Casanova's Chinese Restaurant
- First edition cover
- Author: Anthony Powell
- Cover artist: James Broom-Lynne
- Language: English
- Series: A Dance to the Music of Time
- Publisher: Heinemann
- Publication date: 1960
- Publication place: United Kingdom
- Media type: Print (Hardcover)
- Pages: 229 pp
- Preceded by: At Lady Molly's
- Followed by: The Kindly Ones (novel)

= Casanova's Chinese Restaurant =

1960 book by Anthony Powell

Casanova's Chinese Restaurant is a novel by Anthony Powell (ISBN 0-09-947244-9). It forms the fifth volume of the twelve-volume sequence A Dance to the Music of Time, and was originally published in 1960. Many of the events of the novel were included in the television adaptation broadcast on the United Kingdom's Channel 4 in 1997, comprising part of the second of four episodes. There was also an earlier, more comprehensive, BBC Radio adaptation.

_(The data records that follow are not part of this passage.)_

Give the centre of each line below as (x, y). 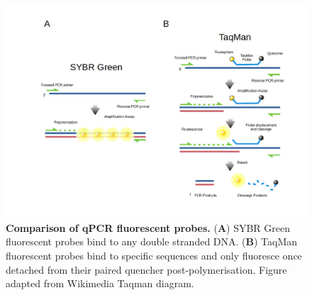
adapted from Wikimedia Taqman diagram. (100, 283)
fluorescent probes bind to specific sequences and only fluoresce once (154, 256)
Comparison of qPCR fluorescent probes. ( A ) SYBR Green (148, 227)
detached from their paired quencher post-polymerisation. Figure (146, 269)
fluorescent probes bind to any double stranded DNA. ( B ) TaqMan (152, 241)
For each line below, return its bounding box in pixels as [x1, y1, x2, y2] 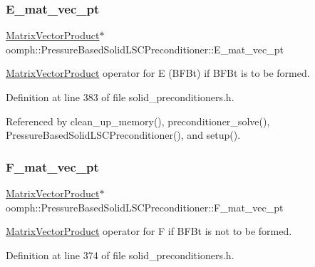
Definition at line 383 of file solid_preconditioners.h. [6, 90, 234, 104]
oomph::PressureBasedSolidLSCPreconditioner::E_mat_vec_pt [6, 41, 284, 56]
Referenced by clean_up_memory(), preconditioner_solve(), [6, 113, 270, 128]
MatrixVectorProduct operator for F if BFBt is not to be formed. [6, 224, 292, 239]
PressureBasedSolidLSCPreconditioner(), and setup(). [6, 127, 241, 142]
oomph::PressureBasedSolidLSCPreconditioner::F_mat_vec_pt [6, 199, 284, 214]
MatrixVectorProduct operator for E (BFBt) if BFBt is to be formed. [6, 66, 310, 80]
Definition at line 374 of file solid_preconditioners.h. [6, 247, 234, 262]

As with several of the earlier volumes, there is a time-overlap with previous books, the first part returning to the period before the death of Mr. Deacon. The ruined door of a fictional Soho pub, the Mortimer, provides the narrative frame of the volume. However, Casanova's Chinese Restaurant concentrates on a new set of characters, principally the composer Hugh Moreland, (based on Powell's close friend Constant Lambert), his fiancée Matilda, and the critic Maclintick and his wife, Audrey, whose unhappy marriage forms a key part of the narrative.

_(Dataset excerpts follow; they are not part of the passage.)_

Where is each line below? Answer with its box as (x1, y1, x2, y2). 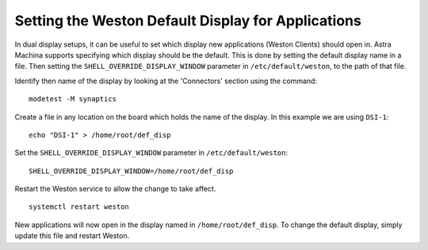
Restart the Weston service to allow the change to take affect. (14, 184, 216, 194)
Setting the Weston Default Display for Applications (14, 12, 362, 29)
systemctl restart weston (29, 203, 130, 211)
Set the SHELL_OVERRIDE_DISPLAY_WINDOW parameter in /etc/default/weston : (14, 148, 289, 157)
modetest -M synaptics (29, 95, 117, 104)
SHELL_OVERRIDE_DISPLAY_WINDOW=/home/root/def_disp (29, 166, 234, 176)
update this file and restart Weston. (14, 231, 130, 241)
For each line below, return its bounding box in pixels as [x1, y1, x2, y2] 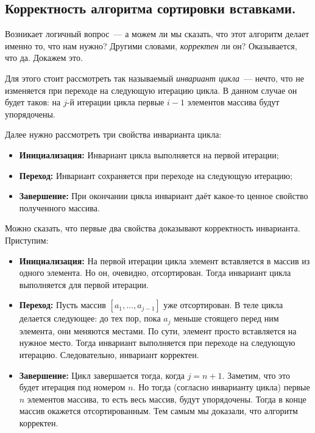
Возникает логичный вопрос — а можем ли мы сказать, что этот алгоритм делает [5, 27, 310, 40]
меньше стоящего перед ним [174, 312, 279, 325]
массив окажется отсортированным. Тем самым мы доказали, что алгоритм [19, 404, 298, 417]
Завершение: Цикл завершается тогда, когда [19, 368, 185, 381]
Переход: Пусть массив [19, 298, 106, 311]
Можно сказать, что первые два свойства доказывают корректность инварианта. [5, 222, 300, 234]
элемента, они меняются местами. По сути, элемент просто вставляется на [19, 324, 297, 337]
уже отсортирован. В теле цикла [163, 298, 283, 311]

The interweaving of historical with fictional events is more notable here, and is used to illuminate the characters, as for example in Erridge's ill-considered departure for the Spanish Civil War.

Much of the book's reception was positive. Casanova's Chinese Restaurant is dedicated to Harry & Rosie- Henry d'Avigdor-Goldsmid and Rosie, Lady d’Avigdor Goldsmid.